Moreover, evaluations were made solely on the total number of nasal swabs performed. For rectal tract MDR-GNB, ESBL+, and CARBA R+ MDR-GNB, we considered either the absolute number of positive swabs, or, as it is possible to isolate more than one MDR-GNB specimen per single swab analyzed, the total number of isolates. On the other hand, the same evaluation was not applied to upper respiratory tract MDROs. The specimen we searched for was, in fact, Staphylococcus aureus. It could be possible to isolate, from a single swab, both MSSA and MRSA. In that case, the MDROs mentioned above were counted, for analysis purposes, individually and cumulatively. The chi-squared test and Fisher’s exact test were performed to assess the relationship between categorical variables. Significance was previously defined as p-values (p) < 0.05 with a 95% confidence interval (C.I.).
Odds ratio < 1 values showed that being hospitalized during the “pre-pandemic period” was protective for MDRO carriage compared to the “pandemic period”, and vice versa, showing risk for MDRO carriage for odds ratio > 1 values. Descriptive and inferential analyses are summarized in Table 1 and Table 2, respectively.

5. Conclusions

As we previously highlighted, the active surveillance program in the NICUs of the Palermo metropolitan area is helpful in providing a description and a general vision of the carriage of MDROs in individual settings and in the whole metropolitan area, thus highlighting the general worsening of CARBA-R+ MDR-GNB, and MRSA circulation during the SARS-CoV-2 pandemic period.

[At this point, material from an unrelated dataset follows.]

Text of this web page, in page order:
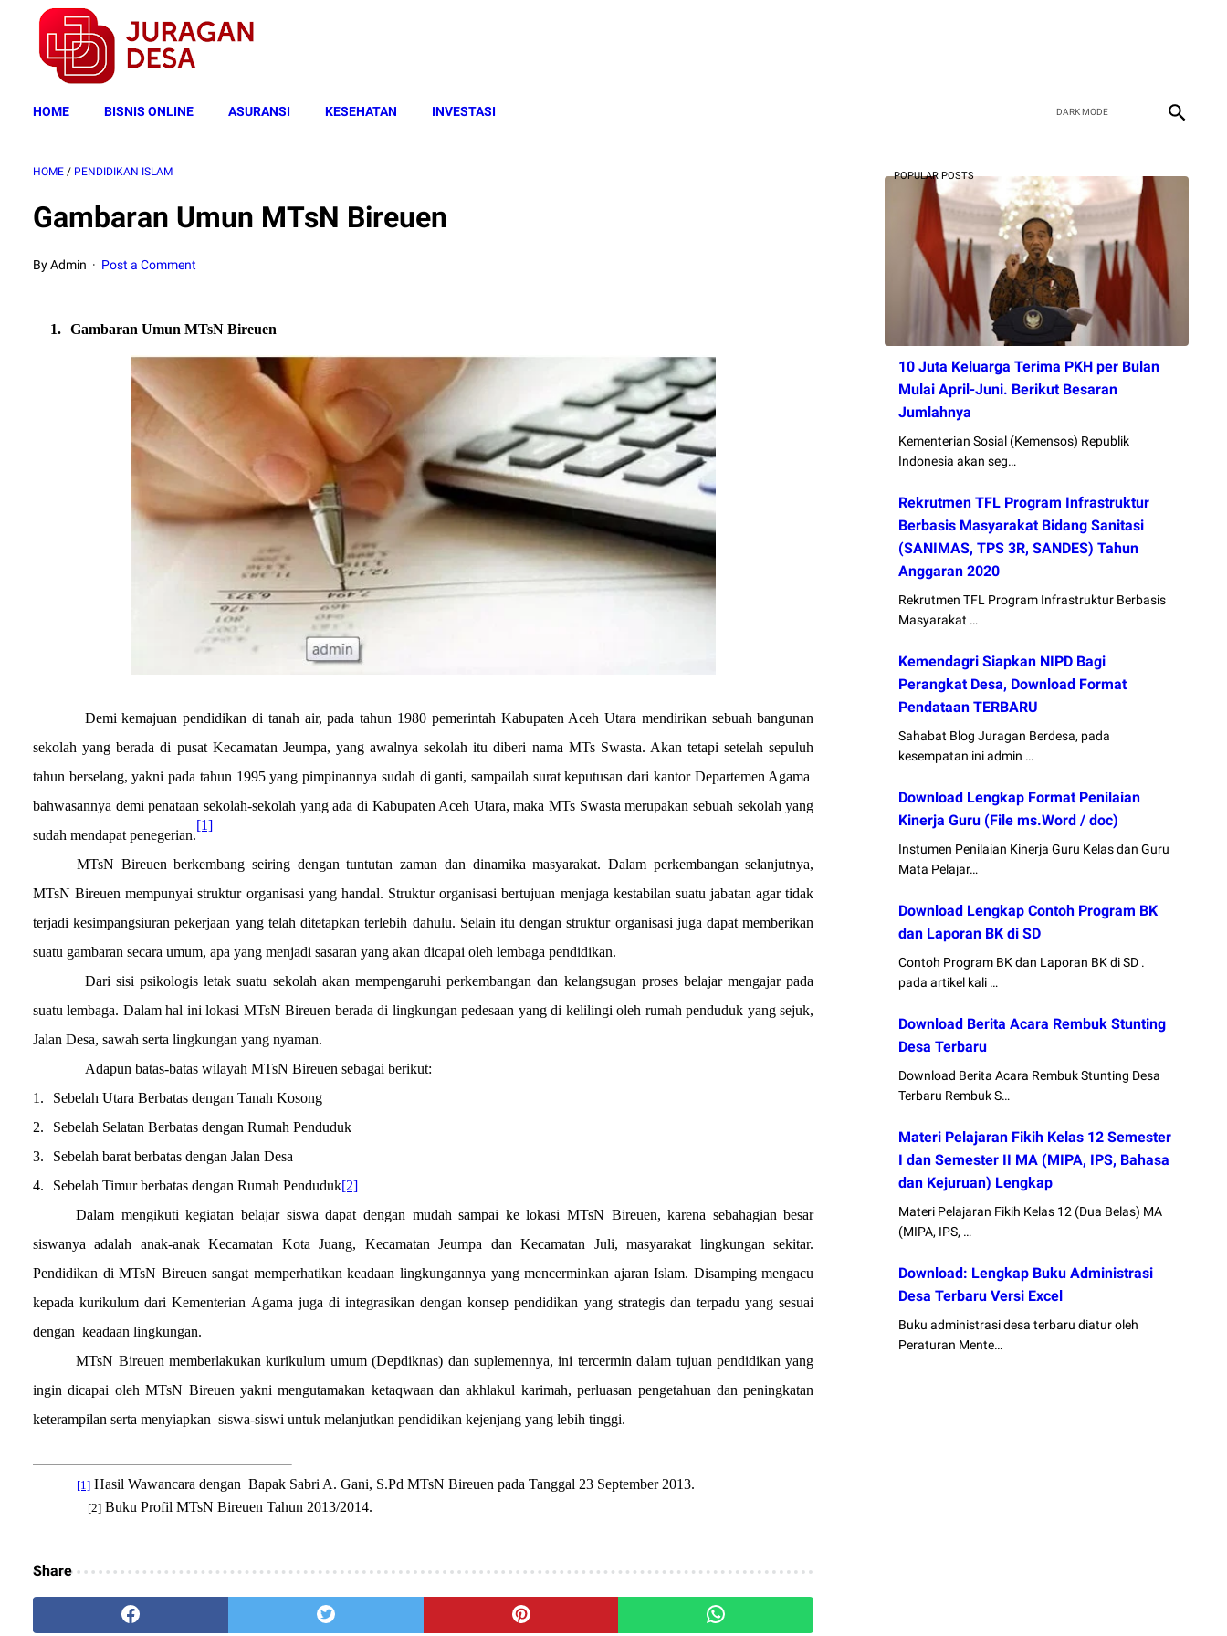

To this end, further studies are needed to assess the quantity of carriage-to-infection transition. It also appears of utmost relevance to establish, implement, maintain, and control specific procedures, such as correct antimicrobial stewardship for drug doses, the duration and administration route of therapy, proper hand hygiene sanitation methods and procedures, appropriate crowding of the assistive settings, minimum safety distance between patient beds, use of alcohol-based sanitizer and change of gloves after every patient visit, which are useful for preventing and controlling infectious diseases by identifying new carriage clusters or changes in carriage patterns in these specific settings.

Author Contributions

Conceptualization: G.G., M.G., W.P. and R.P.; methodology: G.G., F.V., W.P. and R.P.; software, G.G., W.P. and R.P.; validation: G.G., F.V., M.G. and C.M.M.; formal analysis: G.G., F.V., V.N., M.G., C.M.M., W.P. and R.P.; investigation: G.G., V.N., W.P. and R.P.; resource: G.G., V.I., G.R., W.P., R.P. and A.R.; data curation: G.G., W.P., R.P. and A.R.; writing—original draft preparation: G.G., V.N., W.P., R.P. and C.M.M.; writing—review and editing: G.G., F.V., V.N., M.G., C.M.M., W.P. and R.P.; visualization: G.G., F.V., V.N., M.G., C.M.M., W.P., R.P., A.R., V.I. and G.R.; supervision: F.V., M.G. and C.M.M.; project administration, G.G. and M.G. All authors have read and agreed to the published version of the manuscript.

Funding

This research was supported by national (CCM 2014 CUP G72C15000000001) and regional funding (PSN 2014).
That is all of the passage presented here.